Items from a data source
========

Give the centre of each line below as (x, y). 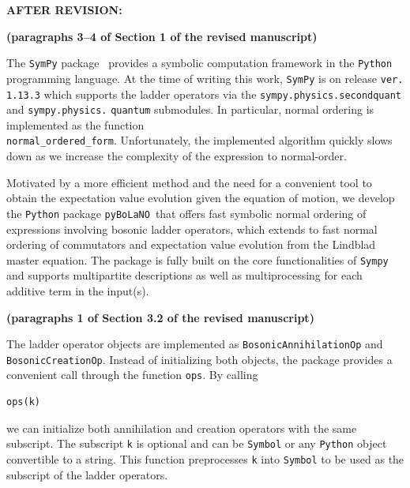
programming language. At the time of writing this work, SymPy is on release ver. (205, 78)
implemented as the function (75, 124)
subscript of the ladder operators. (87, 474)
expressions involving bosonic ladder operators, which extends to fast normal (192, 229)
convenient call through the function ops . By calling (132, 375)
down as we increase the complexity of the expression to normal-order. (177, 156)
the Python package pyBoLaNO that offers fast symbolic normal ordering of (186, 213)
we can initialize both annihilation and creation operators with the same (182, 428)

========

| Task |
The job here is to find each line above with the word "operators" and copy it.

| Exercise result |
subscript of the ladder operators. (87, 474)
expressions involving bosonic ladder operators, which extends to fast normal (192, 229)
we can initialize both annihilation and creation operators with the same (182, 428)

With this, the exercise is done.